Consolida regalis, known as forking larkspur, rocket-larkspur, and field larkspur, is an annual herbaceous plant belonging to the genus Consolida of the buttercup family (Ranunculaceae).

==Distribution==
Consolida regalis is native to:
- Western Asia: Turkey, Georgia, western Siberia.
- Northern Europe — Denmark; Finland; Sweden; Estonia; Latvia; Lithuania.
- Middle Europe — Austria; Belgium; Czech Republic; Germany; Hungary; Netherlands; Poland; Slovakia; Switzerland.
- East Europe — Belarus; Estonia; Latvia; Moldova; Russian Federation—European part; Ukraine.
- Southeastern Europe — Albania; Bosnia and Herzegovina; Bulgaria; Croatia; Greece; Italy; Macedonia; Montenegro; Romania; Serbia; Slovenia.
- Southwestern Europe — France; Spain.

==Habitat==
The plant is found growing on sandy or chalky soils. It is present at an altitude of 0–1200 m above sea level.

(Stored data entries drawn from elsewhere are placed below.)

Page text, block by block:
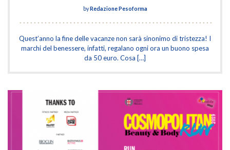
byRedazione Pesoforma
Quest’anno la fine delle vacanze non sarà sinonimo di tristezza! I
marchi del benessere, infatti, regalano ogni ora un buono spesa
da 50 euro. Cosa […]
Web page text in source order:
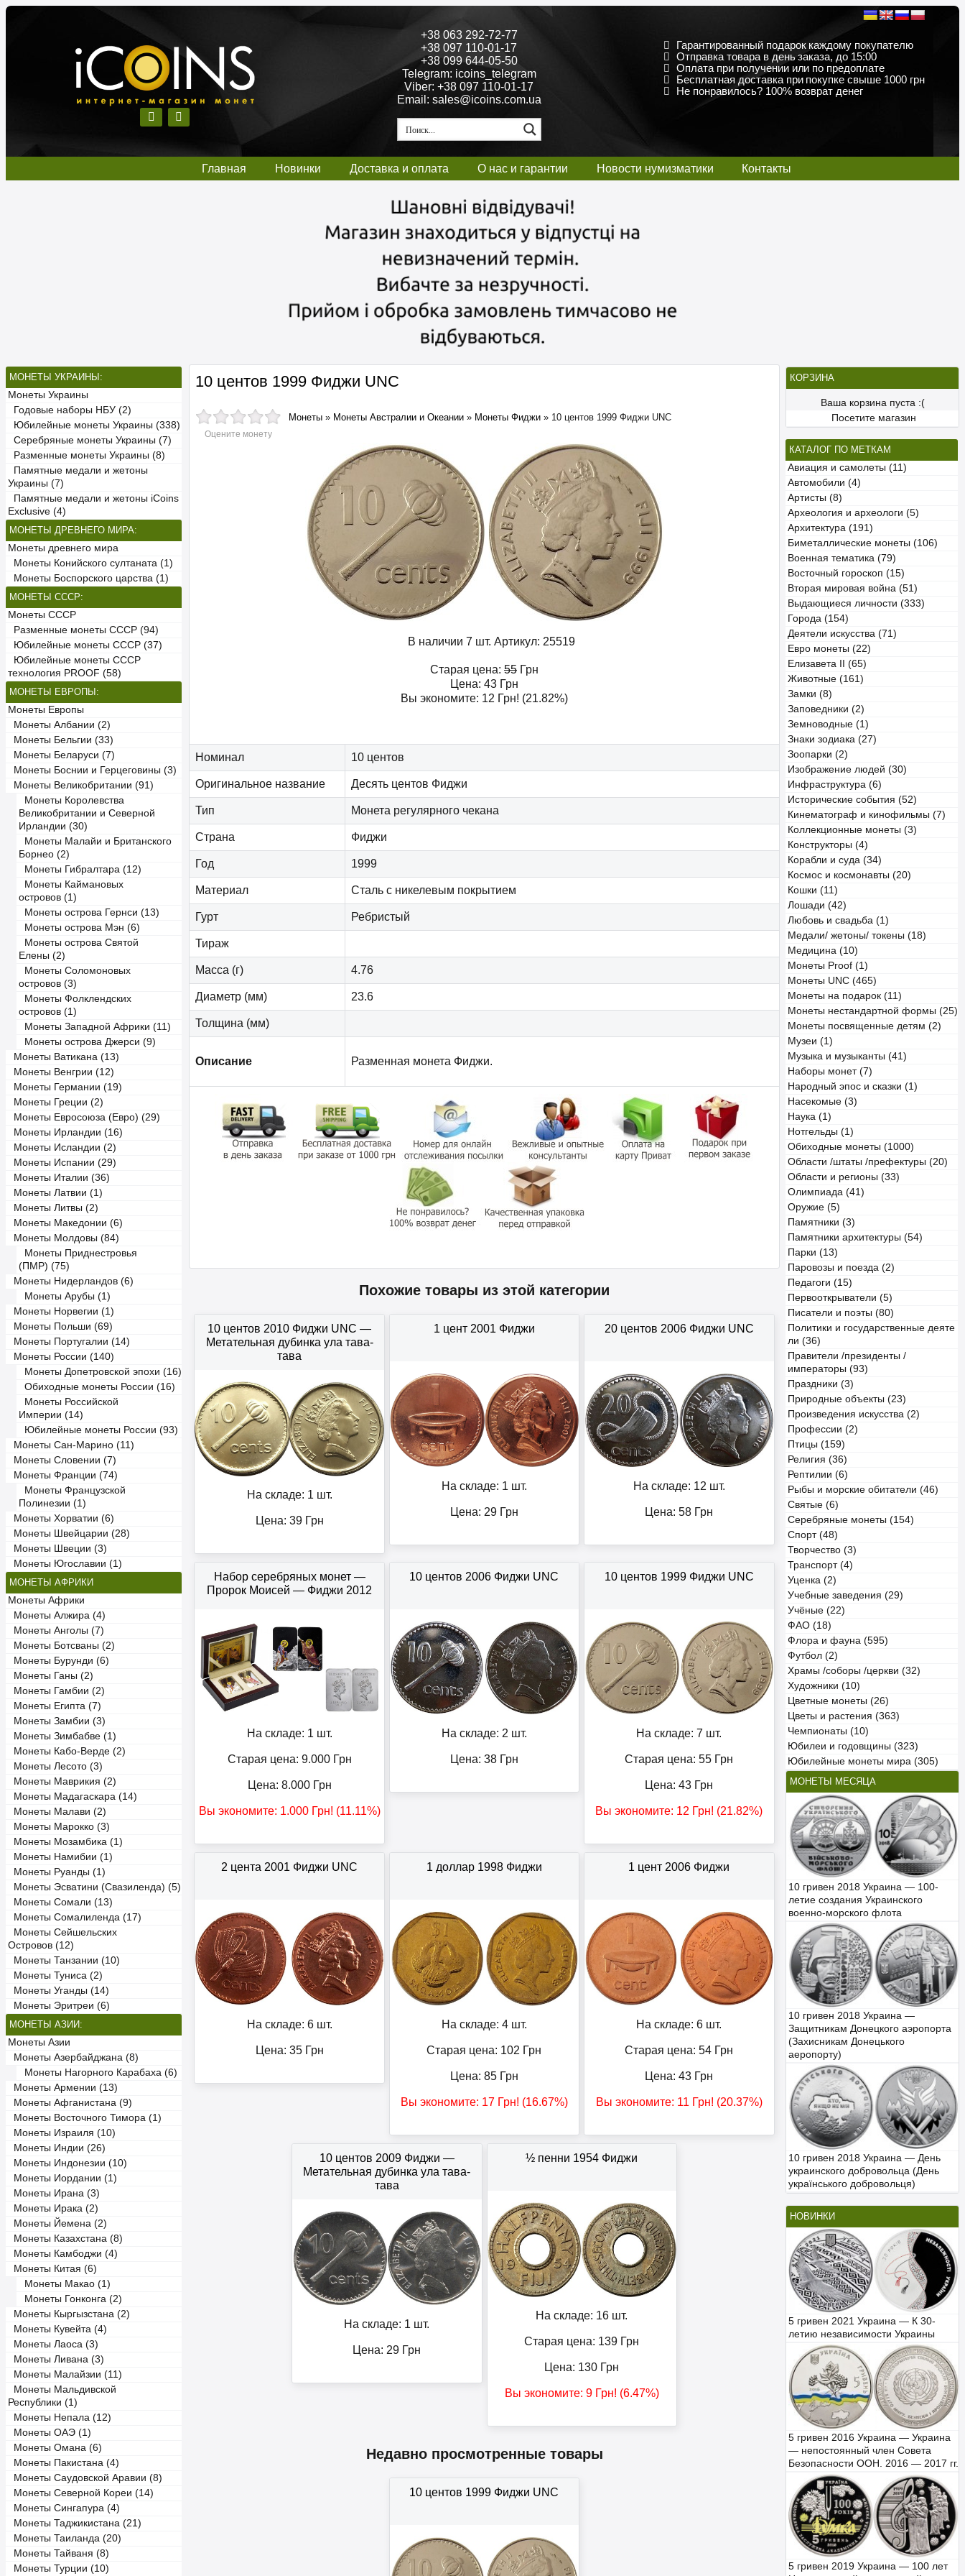
+38 063 292-72-77
+38 097 110-01-17
+38 099 644-05-50
Telegram: icoins_telegram
Viber: +38 097 110-01-17
Email: sales@icoins.com.ua
Гарантированный подарок каждому покупателю
Отправка товара в день заказа, до 15:00
Оплата при получении или по предоплате
Бесплатная доставка при покупке свыше 1000 грн
Не понравилось? 100% возврат денег
Главная Новинки Доставка и оплата О нас и гарантии Новости нумизматики Контакты
МОНЕТЫ УКРАИНЫ:
Монеты Украины
Годовые наборы НБУ (2)
Юбилейные монеты Украины (338)
Серебряные монеты Украины (7)
Разменные монеты Украины (8)
Памятные медали и жетоны
Украины (7)
Памятные медали и жетоны iCoins
Exclusive (4)
МОНЕТЫ ДРЕВНЕГО МИРА:
Монеты древнего мира
Монеты Конийского султаната (1)
Монеты Боспорского царства (1)
МОНЕТЫ СССР:
Монеты СССР
Разменные монеты СССР (94)
Юбилейные монеты СССР (37)
Юбилейные монеты СССР
технология PROOF (58)
МОНЕТЫ ЕВРОПЫ:
Монеты Европы
Монеты Албании (2)
Монеты Бельгии (33)
Монеты Беларуси (7)
Монеты Боснии и Герцеговины (3)
Монеты Великобритании (91)
Монеты Королевства
Великобритании и Северной
Ирландии (30)
Монеты Малайи и Британского
Борнео (2)
Монеты Гибралтара (12)
Монеты Каймановых
островов (1)
Монеты острова Гернси (13)
Монеты острова Мэн (6)
Монеты острова Святой
Елены (2)
Монеты Соломоновых
островов (3)
Монеты Фолклендских
островов (1)
Монеты Западной Африки (11)
Монеты острова Джерси (9)
Монеты Ватикана (13)
Монеты Венгрии (12)
Монеты Германии (19)
Монеты Греции (2)
Монеты Евросоюза (Евро) (29)
Монеты Ирландии (16)
Монеты Исландии (2)
Монеты Испании (29)
Монеты Италии (36)
Монеты Латвии (1)
Монеты Литвы (2)
Монеты Македонии (6)
Монеты Молдовы (84)
Монеты Приднестровья
(ПМР) (75)
Монеты Нидерландов (6)
Монеты Арубы (1)
Монеты Норвегии (1)
Монеты Польши (69)
Монеты Португалии (14)
Монеты России (140)
Монеты Допетровской эпохи (16)
Обиходные монеты России (16)
Монеты Российской
Империи (14)
Юбилейные монеты России (93)
Монеты Сан-Марино (11)
Монеты Словении (7)
Монеты Франции (74)
Монеты Французской
Полинезии (1)
Монеты Хорватии (6)
Монеты Швейцарии (28)
Монеты Швеции (3)
Монеты Югославии (1)
МОНЕТЫ АФРИКИ
Монеты Африки
Монеты Алжира (4)
Монеты Анголы (7)
Монеты Ботсваны (2)
Монеты Бурунди (6)
Монеты Ганы (2)
Монеты Гамбии (2)
Монеты Египта (7)
Монеты Замбии (3)
Монеты Зимбабве (1)
Монеты Кабо-Верде (2)
Монеты Лесото (3)
Монеты Маврикия (2)
Монеты Мадагаскара (14)
Монеты Малави (2)
Монеты Марокко (3)
Монеты Мозамбика (1)
Монеты Намибии (1)
Монеты Руанды (1)
Монеты Эсватини (Свазиленда) (5)
Монеты Сомали (13)
Монеты Сомалиленда (17)
Монеты Сейшельских
Островов (12)
Монеты Танзании (10)
Монеты Туниса (2)
Монеты Уганды (14)
Монеты Эритреи (6)
МОНЕТЫ АЗИИ:
Монеты Азии
Монеты Азербайджана (8)
Монеты Нагорного Карабаха (6)
Монеты Армении (13)
Монеты Афганистана (9)
Монеты Восточного Тимора (1)
Монеты Израиля (10)
Монеты Индии (26)
Монеты Индонезии (10)
Монеты Иордании (1)
Монеты Ирана (3)
Монеты Ирака (2)
Монеты Йемена (2)
Монеты Казахстана (8)
Монеты Камбоджи (4)
Монеты Китая (6)
Монеты Макао (1)
Монеты Гонконга (2)
Монеты Кыргызстана (2)
Монеты Кувейта (4)
Монеты Лаоса (3)
Монеты Ливана (3)
Монеты Малайзии (11)
Монеты Мальдивской
Республики (1)
Монеты Непала (12)
Монеты ОАЭ (1)
Монеты Омана (6)
Монеты Пакистана (4)
Монеты Саудовской Аравии (8)
Монеты Северной Кореи (14)
Монеты Сингапура (4)
Монеты Таджикистана (21)
Монеты Таиланда (20)
Монеты Тайваня (8)
Монеты Турции (10)
КОРЗИНА
Ваша корзина пуста :(
Посетите магазин
КАТАЛОГ ПО МЕТКАМ
Авиация и самолеты (11)
Автомобили (4)
Артисты (8)
Археология и археологи (5)
Архитектура (191)
Биметаллические монеты (106)
Военная тематика (79)
Восточный гороскоп (15)
Вторая мировая война (51)
Выдающиеся личности (333)
Города (154)
Деятели искусства (71)
Евро монеты (22)
Елизавета II (65)
Животные (161)
Замки (8)
Заповедники (2)
Земноводные (1)
Знаки зодиака (27)
Зоопарки (2)
Изображение людей (30)
Инфраструктура (6)
Исторические события (52)
Кинематограф и кинофильмы (7)
Коллекционные монеты (3)
Конструкторы (4)
Корабли и суда (34)
Космос и космонавты (20)
Кошки (11)
Лошади (42)
Любовь и свадьба (1)
Медали/ жетоны/ токены (18)
Медицина (10)
Монеты Proof (1)
Монеты UNC (465)
Монеты на подарок (11)
Монеты нестандартной формы (25)
Монеты посвященные детям (2)
Музеи (1)
Музыка и музыканты (41)
Наборы монет (7)
Народный эпос и сказки (1)
Насекомые (3)
Наука (1)
Нотгельды (1)
Обиходные монеты (1000)
Области /штаты /префектуры (20)
Области и регионы (33)
Олимпиада (41)
Оружие (5)
Памятники (3)
Памятники архитектуры (54)
Парки (13)
Паровозы и поезда (2)
Педагоги (15)
Первооткрыватели (5)
Писатели и поэты (80)
Политики и государственные деяте
ли (36)
Правители /президенты /
императоры (93)
Праздники (3)
Природные объекты (23)
Произведения искусства (2)
Профессии (2)
Птицы (159)
Религия (36)
Рептилии (6)
Рыбы и морские обитатели (46)
Святые (6)
Серебряные монеты (154)
Спорт (48)
Творчество (3)
Транспорт (4)
Уценка (2)
Учебные заведения (29)
Учёные (22)
ФАО (18)
Флора и фауна (595)
Футбол (2)
Храмы /соборы /церкви (32)
Художники (10)
Цветные монеты (26)
Цветы и растения (363)
Чемпионаты (10)
Юбилеи и годовщины (323)
Юбилейные монеты мира (305)
МОНЕТЫ МЕСЯЦА
10 гривен 2018 Украина — 100-
летие создания Украинского
военно-морского флота
10 гривен 2018 Украина —
Защитникам Донецкого аэропорта
(Захисникам Донецького
аеропорту)
10 гривен 2018 Украина — День
украинского добровольца (День
українського добровольця)
НОВИНКИ
5 гривен 2021 Украина — К 30-
летию независимости Украины
5 гривен 2016 Украина — Украина
— непостоянный член Совета
Безопасности ООН. 2016 — 2017 гг.
5 гривен 2019 Украина — 100 лет
10 центов 1999 Фиджи UNC
Оцените монету
Монеты » Монеты Австралии и Океании » Монеты Фиджи » 10 центов 1999 Фиджи UNC
В наличии 7 шт. Артикул: 25519
Старая цена: 55 Грн
Цена: 43 Грн
Вы экономите: 12 Грн! (21.82%)
Номинал 10 центов
Оригинальное название Десять центов Фиджи
Тип Монета регулярного чекана
Страна Фиджи
Год 1999
Материал Сталь с никелевым покрытием
Гурт Ребристый
Тираж
Масса (г) 4.76
Диаметр (мм) 23.6
Толщина (мм)
Описание Разменная монета Фиджи.
Похожие товары из этой категории
10 центов 2010 Фиджи UNC —
Метательная дубинка ула тава-
тава
На складе: 1 шт.
Цена: 39Грн
1 цент 2001 Фиджи
На складе: 1 шт.
Цена: 29Грн
20 центов 2006 Фиджи UNC
На складе: 12 шт.
Цена:58 Грн
Набор серебряных монет —
Пророк Моисей — Фиджи 2012
На складе: 1 шт.
Старая цена: 9.000Грн
Цена: 8.000Грн
Вы экономите: 1.000Грн! (11.11%)
10 центов 2006 Фиджи UNC
На складе: 2 шт.
Цена: 38Грн
10 центов 1999 Фиджи UNC
На складе: 7 шт.
Старая цена: 55 Грн
Цена:43 Грн
Вы экономите: 12 Грн! (21.82%)
2 цента 2001 Фиджи UNC
На складе: 6 шт.
Цена: 35Грн
1 доллар 1998 Фиджи
На складе: 4 шт.
Старая цена: 102 Грн
Цена: 85Грн
Вы экономите: 17Грн! (16.67%)
1 цент 2006 Фиджи
На складе: 6 шт.
Старая цена: 54 Грн
Цена:43 Грн
Вы экономите: 11 Грн! (20.37%)
10 центов 2009 Фиджи —
Метательная дубинка ула тава-
тава
На складе: 1 шт.
Цена: 29 Грн
½ пенни 1954 Фиджи
На складе: 16 шт.
Старая цена: 139 Грн
Цена: 130 Грн
Вы экономите: 9Грн! (6.47%)
Недавно просмотренные товары
10 центов 1999 Фиджи UNC

It grows in dry weedy places and roadside ditches, and in cereal crop fields. The plant has become quite rare in central and southern Europe because of the increased use of herbicides and intensive soil cultivation.

This species is grown as an ornamental plant.

==Description==
Consolida regalis reaches on average 30–80 cm in height. The stem is erect, hairy and very branched at the top. The roots grow into the soil up to a depth of 50 cm, so the plant can survive long periods of drought. The leaves are alternately arranged.

The inflorescence is a cluster with five to eight hermaphrodite flowers. The flowers are dark blue or purple with five sepals. The upper sepal is prolonged in a spur of 15–18 mm long, pointing toward the back. There are eight to ten stamens. The flowering period extends from May through August.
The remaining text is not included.